Tu aurais été écoeuré par les massacres du 7 Octobre. Tu aurais condamné ces actes de toutes tes forces tant devant les scolaires que dans les médias. Tu aurais fermement soutenu le droit d’Israel à se défendre. Mais tu aurais aussi dit que toute comparaison avec la Shoah était une hérésie. Pendant la Shoah les juifs n’avaient ni armes ni armée, ils étaient enfermés dans des ghettos abandonnés du reste du monde, ils n’avaient pas de tunnels sous-terrains où se cacher, ils étaient réduits à l’esclavage dans des camps de travaux forcés où ils étaient acheminés en masse dans des wagons à bétail, ils mouraient d’épuisement et de désespoir, ils étaient exterminés à la chaîne dans des chambres à gaz et de là dans des fours crématoires, ils étaient assassinés par balles devant des fosses communes qu’on leur avait fait creuser, ils étaient torturés, pendus, exécutés pendant qu’on tuait leurs enfants et qu’on violait leur femmes avant de les achever. Tu aurais dit que ceux qui comparent les massacres du Hamas à la Shoah n’ont rien appris de l’Histoire, qu’aveuglés par leur haine antisémite viscérale ils la réduisent à une horreur parmi d’autres, à un détail de l’Histoire.

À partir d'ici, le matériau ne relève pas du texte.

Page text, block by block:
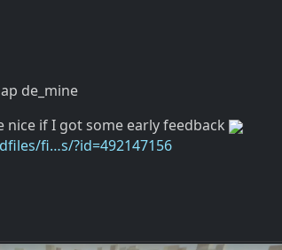
de_mine
if I got some early feedback
fi…s/?id=492147156
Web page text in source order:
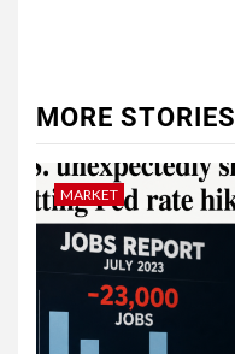
MORE STORIES
MARKET
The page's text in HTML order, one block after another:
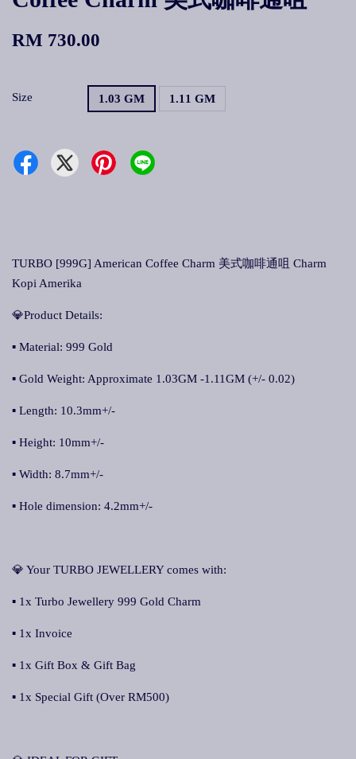
RM 730.00
Size 1.03 GM 1.11 GM
TURBO [999G] American Coffee Charm 美式咖啡通咀 Charm
Kopi Amerika
💎Product Details:
▪ Material: 999 Gold
▪ Gold Weight: Approximate 1.03GM -1.11GM (+/- 0.02)
▪ Length: 10.3mm+/-
▪ Height: 10mm+/-
▪ Width: 8.7mm+/-
▪ Hole dimension: 4.2mm+/-
💎 Your TURBO JEWELLERY comes with:
▪ 1x Turbo Jewellery 999 Gold Charm
▪ 1x Invoice
▪ 1x Gift Box & Gift Bag
▪ 1x Special Gift (Over RM500)
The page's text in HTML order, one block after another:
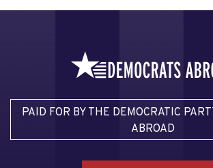
PAID FOR BY THE DEMOCRATIC
ABROAD
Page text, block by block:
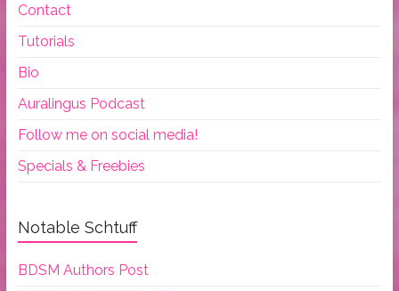
Contact
Tutorials
Bio
Auralingus Podcast
Follow me on social media!
Specials & Freebies
Notable Schtuff
BDSM Authors Post
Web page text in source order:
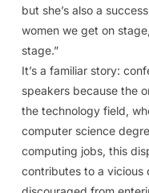
but she’s also a
women we get on
stage.”
It’s a familiar story:
speakers because the
the technology field,
computer science
computing jobs, this
contributes to a vicious
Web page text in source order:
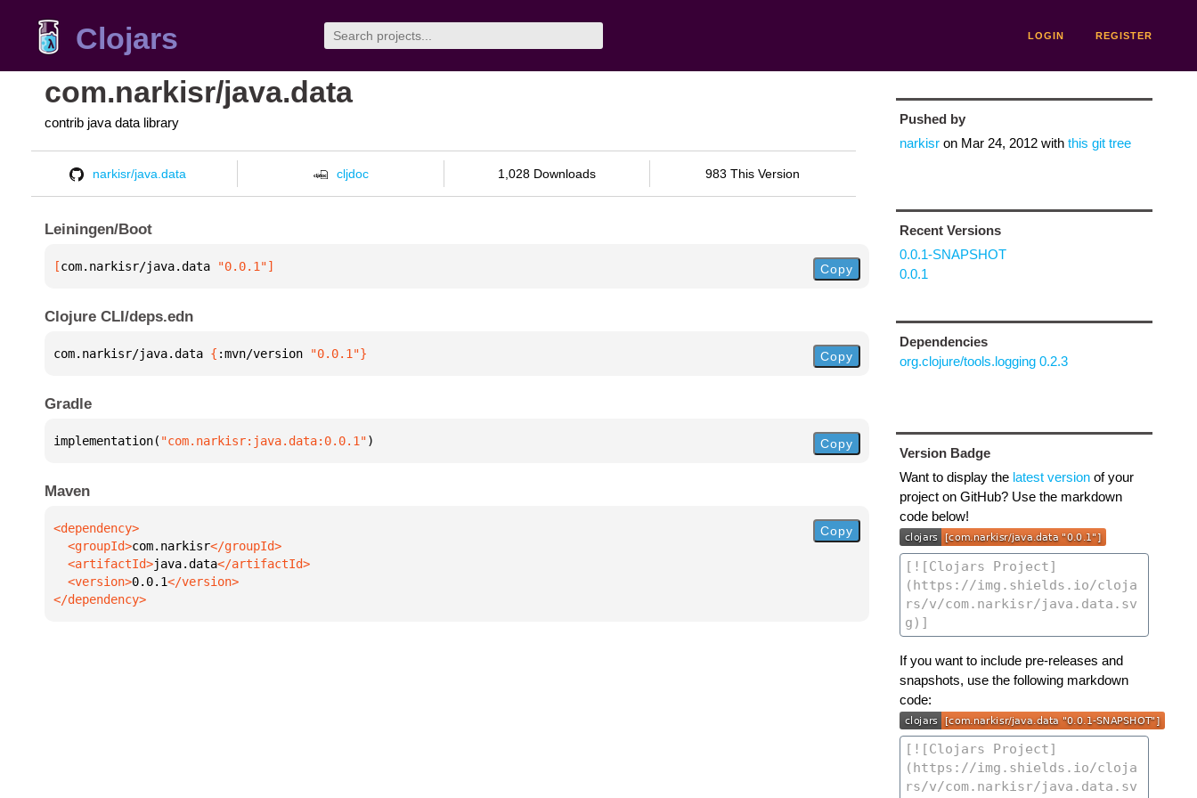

On se serait parlé chaque jour au téléphone. J’aurais tout fait pour te rassurer afin que tu ne sombres pas dans le trou noir de tes souffrances passées. Pour te remonter le moral je t’aurais dit la vérité. Celle que tu as édifiée en exemple au cours des 75 années qui ont suivi ta libération de Buchnewald le 11 Avril 1945, vérité qui est ta leçon magistrale et qui nous sert à tous de modèle. Qu’il est possible non seulement de survivre au pire mais aussi de vivre et donner la vie après avoir vécu l’enfer. Qu’il ne faut jamais perdre espoir, espoir en l’homme, en la vie, en l’avenir. Tu as fait de ta vie un combat. Comme mon beau-père Jo Alfandari qui s’est engagé volontaire dans le régiment grec de l’armée britannique pour combattre les nazis. Vous avez été un modèle exceptionnel pour nous tous. Vous nous avez donné une leçon d’humanité, de dignité, de justice, de combat, de liberté.

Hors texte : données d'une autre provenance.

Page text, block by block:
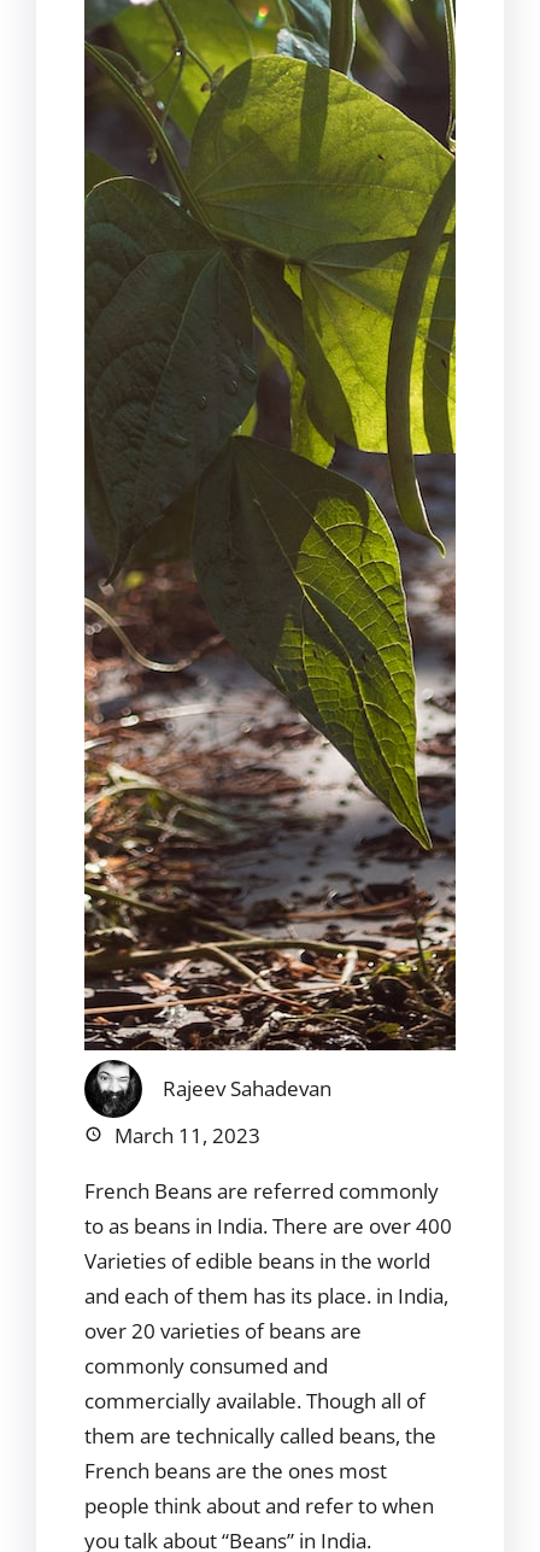
Rajeev Sahadevan
March 11, 2023
French Beans are referred commonly
to as beans in India. There are over 400
Varieties of edible beans in the world
and each of them has its place. in India,
over 20 varieties of beans are
commonly consumed and
commercially available. Though all of
them are technically called beans, the
French beans are the ones most
people think about and refer to when
you talk about “Beans” in India.
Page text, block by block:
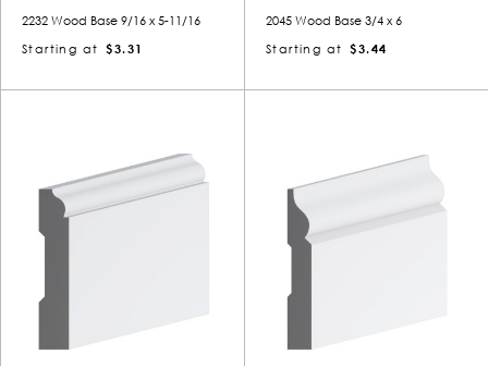
2232 Wood Base 9/16 x 5-11/16
Starting at
$3.31
2045 Wood Base 3/4 x 6
Starting at
$3.44
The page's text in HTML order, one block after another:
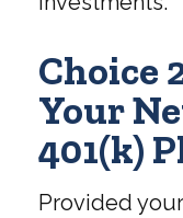
Choice
Your
401(k)
Provided
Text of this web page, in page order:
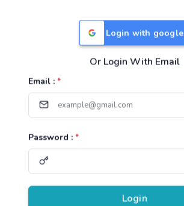
Login with google
Or Login With Email
Email : *
Password : *
Login
Useful Links
TNPSC Group 1 Syllabus
TNPSC Group 4 Syllabus
UPSC Syllabus
Pricing
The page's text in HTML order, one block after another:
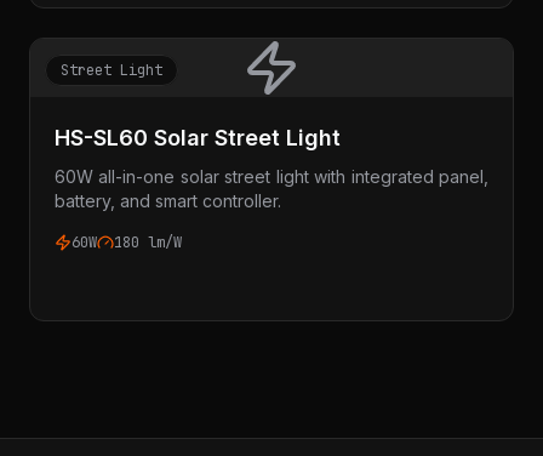
Street Light
HS-SL60 Solar Street Light
60W all-in-one solar street light with integrated panel,
battery, and smart controller.
60W 180 lm/W
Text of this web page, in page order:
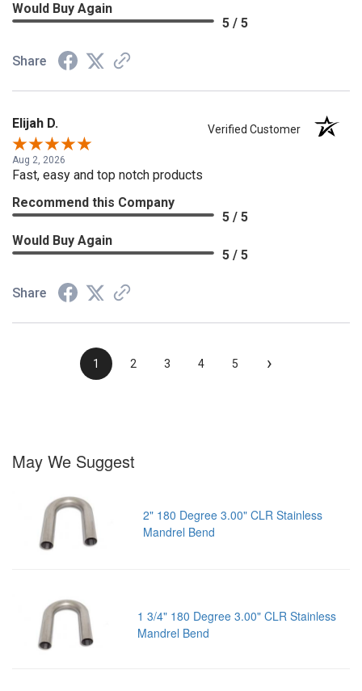
Would Buy Again
5 / 5
Share
Elijah D. Verified Customer
Aug 2, 2026
Fast, easy and top notch products
Recommend this Company
5 / 5
Would Buy Again
5 / 5
Share
1 2 3 4 5 ›
May We Suggest
2" 180 Degree 3.00" CLR Stainless
Mandrel Bend
1 3/4" 180 Degree 3.00" CLR Stainless
Mandrel Bend
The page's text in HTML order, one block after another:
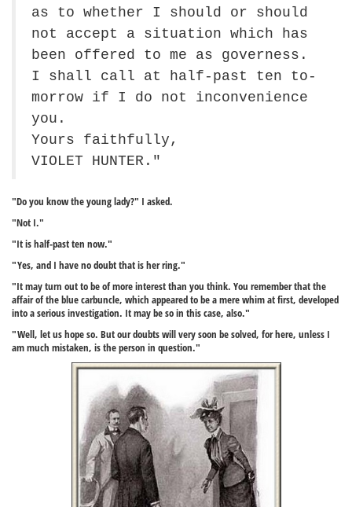
as to whether I should or should
not accept a situation which has
been offered to me as governess.
I shall call at half-past ten to-
morrow if I do not inconvenience
you.
Yours faithfully,
VIOLET HUNTER."
"Do you know the young lady?" I asked.
"Not I."
"It is half-past ten now."
"Yes, and I have no doubt that is her ring."
"It may turn out to be of more interest than you think. You remember that the
affair of the blue carbuncle, which appeared to be a mere whim at first, developed
into a serious investigation. It may be so in this case, also."
"Well, let us hope so. But our doubts will very soon be solved, for here, unless I
am much mistaken, is the person in question."

Sache que tes enfants, beaux-enfants, petits-enfants et arrière petits-enfants continuent votre combat.
Ton fils Michel
2 Février 2024
Page d’accueil
English
Hébreu - הבלוג בעברית

Quel beau message, honneur à votre père et beau père. Garder la foi en l’homme celle qui nous aidera à poursuivre notre chemin pour une himanité empreinte de compassion et de respect de l’autre.
Merci à vous
Magnifique hommage et tellement vrai pour votre papa que j’ai eu l’occasion de voir et d’écouter lors de ma visite à Auschwitz à Pâques 2013.
De tout coeur toujours avec vous!
Martine Van Bever
En te remerciant pour cette si jolie lettre et pour nous donner encore un peu espoir. Am Israël chai
Michel
Ta lettre a ton père est une œuvre d’art, un monument .
🙏🏻🇮🇱🙏🏻🇮🇱🙏🏻🇮🇱🙏🏻🇮🇱
Cher Michel,
Ta lettre est touchante parce que tu lui racontes, et nous racontes ton ressentis, tout nu.
Ce qu’il adviendra ensuite, explications, causes, remèdes, ce sera plus tard.
En attendant, comme je l’ai ressenti la semaine dernière en Israel, lors de d’un volontariat civil, on se sert les coudes pour accuser le coup et parer au plus pressé.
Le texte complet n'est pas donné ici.